It has become fairly seldom recently to see a married couple raising their conceived children together, a family that's considered complete, whole, healthy, rare. 17 years. 17 years of misunderstandings, miscommunications, lines took out of context, 17 years of marriage. 17 years of a raging war with two sides that are just as right as they are wrong. 17 years of " YOU ALWAYS HAVE TO BE RIGHT, DON'T YOU!" and "She's not pissed, just sometimes she gets like this." 16 years I have been a bistander, In those 16 years I have also been caught out in the range of the fire. In those 16 years treaties are made and forgotten. Ideas, notions, opinions, the very fears that have started this war are suppressed and resurfaced in a vicious cycle, by a lack of listening. By a lack of the will to communicate. By a lack of the will to stand on a common ground. It has been a war of wits and superiority that divides my family, an unspoken rule that someone is more superior. That we must have a weakest link. Humor though plays around with this rule, finds it silly that we even imply such an idea, when a family, a marriage, any healthy relationship that is is built on the values of sharing knowledge, and accompanimanship. And 17 years has to be a healthy relationship. On the grounds that they look out for each other, instead of looking for ways to put the other down. Now I can see through both sides of the glass, one a reflection of how the war of this relationship we have, a family, is viewed through the everchanging underdog's and sometimes child's eyes, the other a seemingly simpler but a more complex reality. The reality that both are wrong and both are right. A contradiction, a paradox, just as flawed as the people it describes, but still a reality.
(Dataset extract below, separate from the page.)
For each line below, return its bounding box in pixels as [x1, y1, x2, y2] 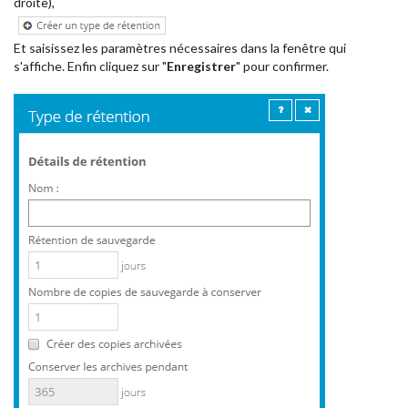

As a child growing up in and around this state of war, this is MY family after all, I am and have been just as tangled up in it as every one else, and I can't just leave that and couldn't just ignore it. I stood at my door listening on restless nights, sat in the corner, on the bed cuddling with my sister, soothing wet warm tears trailing down disgruntled flesh. Taking in spoonfull after spoonfull by the ears of their life, their reality, their war, our future, as a battleground, as a family. Taking it in on nights, mornings, afternoons when it was becoming too hard to hide. They never meant to and never mean to expose it, the war, but it was always there.
Tonight back turned, finishing up chores after another accidental missile and misunderstanding was fired at the dinner table and caught by my eye as well as my ear, the war disappeared as well as the car. I doubt it is a matter of sparing us, maybe a new method of communication, or maybe a relaxing ride in the country while heads turn, mouths seal, arms cross, and hot air is blown out noses. Still I sit writing documenting my war, family, thoughts. Left alone, yet again.
Maybe it is the fact that this isn't an everyday occurance, and throws me off, that it turns and churns knots in my stomach. Maybe it is the fact that I feel that even though witnessing each battle go down that I feel that my mouth is sewn shut, my opinions and realizations put to rest, probably for the best, but I can't help wondering how things could change if they actually would listen, This is just my war as it is theirs, now, I comprehend what is happening better than I could before as a child. I am still brung up in the war as ammunition, but get no right to involvement. "YOU'RE ALWAYS LOOKING FOR WAYS TO POINT OUT THAT I AM STUPID IN FRONT OF MY CHILDREN!" Insert name of child, Kelsea, Hannah. Conceived from both your egg and his sperm. His, yours, shared, independent children. Isn't that what we've become now as you neglectedly ignore us, with no instructions,wishes,demands, or even thought! As Hannah roams freely downstairs, for she is at the age where she doesn't care, but I do! I care that you, we have a lack of communication! I care that 17 years have been built on war, but I realize that that is exactly what marriage is, and for it to work each must become stronger after battle. And before me I see two gladiators, arms like thunder, hearts of gold protected by several rows of steel bars, Two victors, that I call my only Parents!